Par deux fois un jury populaire condamne Luc Fournié à une peine bien plus lourde que celles requises par le procureur général. En 2015, les jurés de la cour d’assises du Tarn le condamnent à 7 ans d’emprisonnement pour meurtre. La défense et le procureur avaient plaidé l’acquittement. Ils ont échoué à convaincre que Luc Fournié était dans son droit et qu’il n’avait voulu que défendre sa famille. La peur, le sentiment d’abandon malgré le signalement fait aux gendarmes, la volonté de protéger les siens seront opposés à la disproportion de la riposte, le guet-apens, la préméditation. Le 30 avril 2015, la cour d’appel de Toulouse remet en liberté le cafetier.

En décembre 2016, rejugé par la cour d’assises de Haute-Garonne, Luc Fournié voit sa peine alourdie: 10 ans de prison.
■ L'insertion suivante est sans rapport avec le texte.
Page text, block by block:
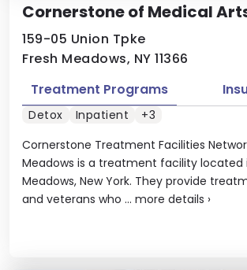
Cornerstone of Medical
159-05 Union Tpke
Fresh Meadows, NY 11366
Cornerstone Treatment Facilities
Meadows is a treatment facility located
Meadows, New York. They provide
and veterans who ... more details ›
Treatment Programs
Detox Inpatient +3
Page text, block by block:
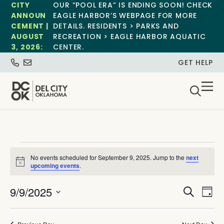
CITY
ANNOUN
CEMENT |
AUGUST
3, 2026:
OUR “POOL ERA” IS ENDING SOON! CHECK
EAGLE HARBOR’S WEBPAGE FOR MORE
DETAILS. RESIDENTS > PARKS AND
RECREATION > EAGLE HARBOR AQUATIC
CENTER.
GET HELP
Notice
No events scheduled for September 9, 2025. Jump to thenext
upcoming events.
Search
Day
9/9/2025
date.
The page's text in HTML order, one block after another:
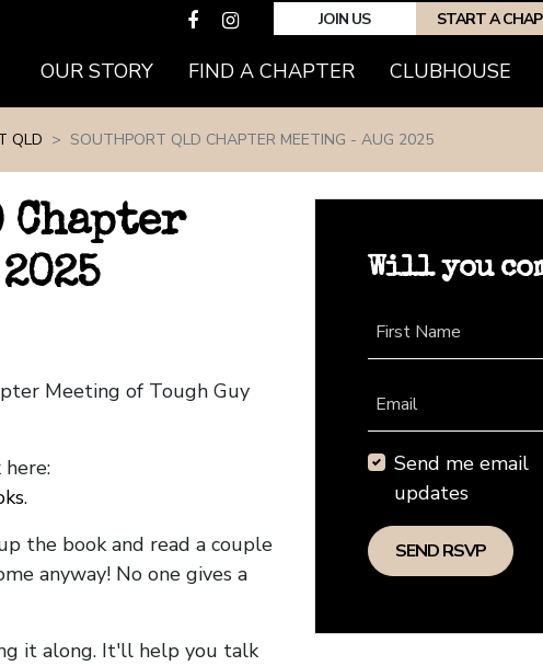
JOIN US START A
OUR STORY FIND A CHAPTER(CURRENT)
CLUBHOUSE
QLD SOUTHPORT QLD CHAPTER MEETING - AUG 2025
Chapter
Meeting of Tough Guy
.
the book and read a couple
anyway! No one gives a
it along. It'll help you talk
Will you
First Name
Email
Send me email
updates
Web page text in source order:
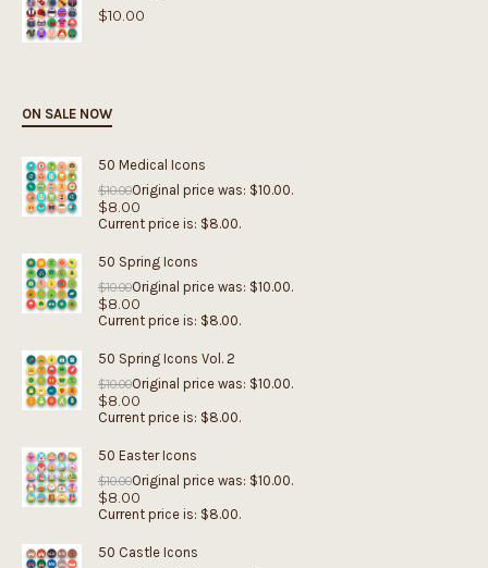
$10.00
ON SALE NOW
50 Medical Icons
$10.00Original price was: $10.00.
$8.00
Current price is: $8.00.
50 Spring Icons
$10.00Original price was: $10.00.
$8.00
Current price is: $8.00.
50 Spring Icons Vol. 2
$10.00Original price was: $10.00.
$8.00
Current price is: $8.00.
50 Easter Icons
$10.00Original price was: $10.00.
$8.00
Current price is: $8.00.
50 Castle Icons
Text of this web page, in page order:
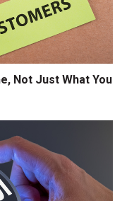
Not Just What You
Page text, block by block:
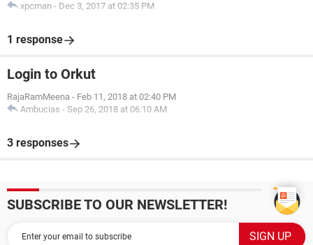
xpcman - Dec 3, 2017 at 02:35 PM
1 response
Login to Orkut
RajaRamMeena - Feb 11, 2018 at 02:40 PM
Ambucias - Sep 26, 2018 at 06:10 AM
3 responses
SUBSCRIBE TO OUR NEWSLETTER!
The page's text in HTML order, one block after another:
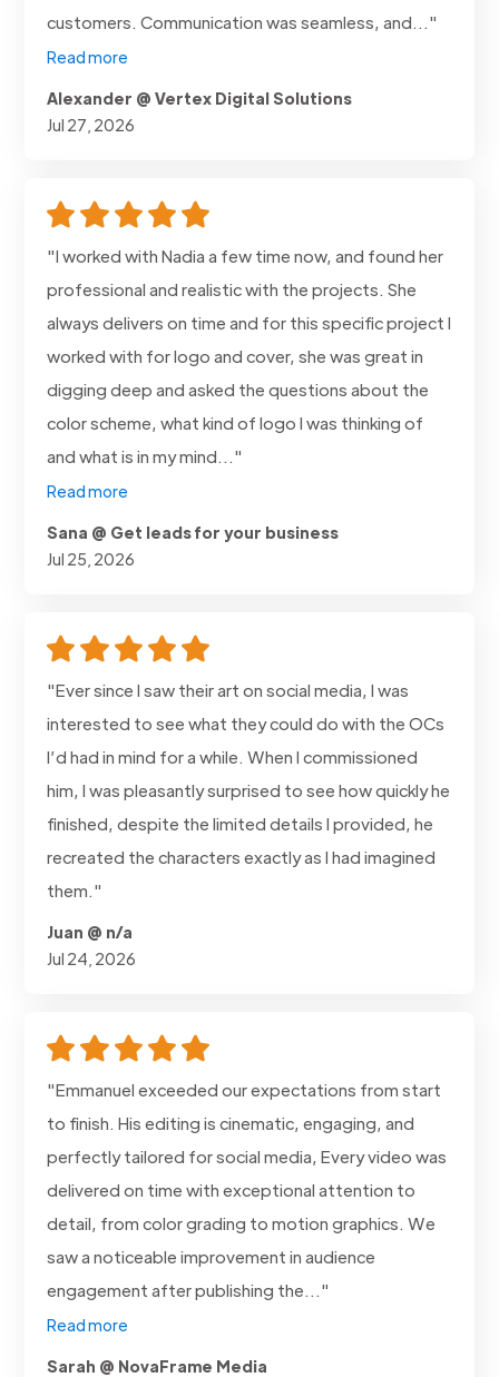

Une nouvelle fois, le jury populaire va au-delà des réquisitions du parquet. Arrivé libre, Luc Fournié quittera le tribunal pour rejoindre la prison. Il sera libéré, quelques semaines plus tard, jusqu’au rejet du pourvoi en cassation qui le conduira, ce coup-ci, derrière les barreaux. Il serait aujourd'hui allé vivre dans le Lot. À Lavaur, le café du pont Saint-Roch a été vendu.

«Un non à l’auto-défense» pour l'avocat de la famille de la victime

«La sortie de prison sous surveillance de Luc Fournié est un non-évènement. C’est une libération normale qui répond aux critères habituels», note Maître Simon Cohen, avocat de la famille de Jonathan. «L’essentiel est ailleurs. Ce qui va marquer dans cette affaire et qui restera gravé, c’est qu’à deux reprises, un jury populaire a dit non à l’auto-défense». Lors du procès en appel Me Simon Cohen avait terminé sa plaidoirie par un phrase de Camus : « Etre un homme, c’est s’empêcher».